• **INSTRUCTIONS FOR THE TASK**
Tally the lines below that contain "their" and reply with only the tally.

Stored entries:
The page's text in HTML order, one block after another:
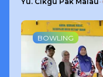
BOWLING
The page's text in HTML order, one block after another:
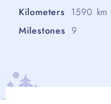
Kilometers 1590 km
Milestones 9
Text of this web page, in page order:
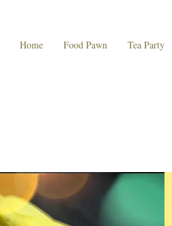
Home Food Pawn Tea Party
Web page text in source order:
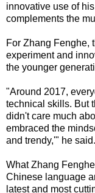
innovative use of
complements the
For Zhang Fenghe,
experiment and
the younger
"Around 2017,
technical skills. But
didn't care much
embraced the
and trendy,'" he said.
What Zhang
Chinese language
latest and most
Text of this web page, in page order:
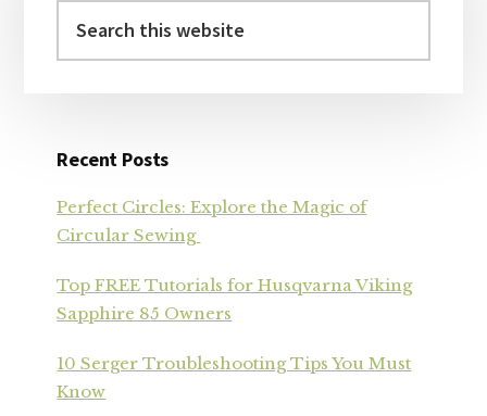
this
Recent Posts
Perfect Circles: Explore the Magic of
Circular Sewing
Top FREE Tutorials for Husqvarna Viking
Sapphire 85 Owners
10 Serger Troubleshooting Tips You Must
Know
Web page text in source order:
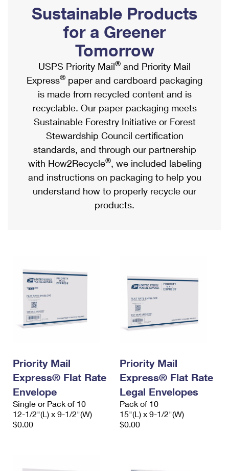
Ship to USPS Smart Locker
Label Broker
Custom Mail, Cards, & Envelopes
Postage Prices
Mail & Shipping Services
Priority Mail Express
Priority Mail
USPS Ground Advantage
First-Class Mail
Military & Diplomatic Mail
Requesting a Refund
Mailbox Guidelines
Mail for the Deceased
Political Mail
Promotions & Incentives
Informed Delivery Marketing
USPS Connect
eCommerce
Local
Postage Options
Verifying Postage
Returns Services
USPS & Web Tools APIs
Prices
Shipping Internationally Online
International Insurance & Extra Services
Completing Customs Forms
Military & Diplomatic Mail
Passports
Comparing International Shipping
Services
Priority Mail Express International
Priority Mail International
Requesting an International Refund
Sustainable Products
for a Greener
Tomorrow
USPS Priority Mail® and Priority Mail
Express® paper and cardboard packaging
is made from recycled content and is
recyclable. Our paper packaging meets
Sustainable Forestry Initiative or Forest
Stewardship Council certification
standards, and through our partnership
with How2Recycle®, we included labeling
and instructions on packaging to help you
understand how to properly recycle our
products.
Priority Mail
Express® Flat Rate
Envelope
Single or Pack of 10
12-1/2"(L) x 9-1/2"(W)
$0.00
Priority Mail
Express® Flat Rate
Legal Envelopes
Pack of 10
15"(L) x 9-1/2"(W)
$0.00
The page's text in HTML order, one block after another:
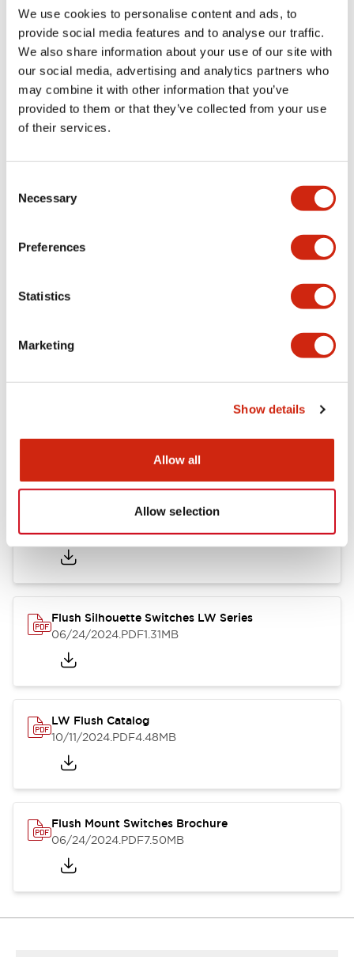
We use cookies to personalise content and ads, to
provide social media features and to analyse our traffic.
We also share information about your use of our site with
our social media, advertising and analytics partners who
may combine it with other information that you’ve
provided to them or that they’ve collected from your use
of their services.
Selection
Necessary
Preferences
Statistics
Marketing
Show details
Allow all
Allow selection
Environmental Specifications
Mechanical Specifications
Mounting and Installation Specifications
Documents and Files
Catalogs & Brochures Approvals And
LW Illuminated Key Switch Catalog
06/24/2024.PDF7.00MB
Flush Silhouette Switches LW Series
06/24/2024.PDF1.31MB
LW Flush Catalog
10/11/2024.PDF4.48MB
Flush Mount Switches Brochure
06/24/2024.PDF7.50MB
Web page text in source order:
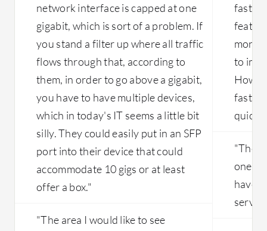
network interface is capped at one
gigabit, which is sort of a problem. If
you stand a filter up where all traffic
flows through that, according to
them, in order to go above a gigabit,
you have to have multiple devices,
which in today's IT seems a little bit
silly. They could easily put in an SFP
port into their device that could
accommodate 10 gigs or at least
offer a box."
"The area I would like to see
faster
to
faster
one
have

• **THE COMPLETED TASK**
2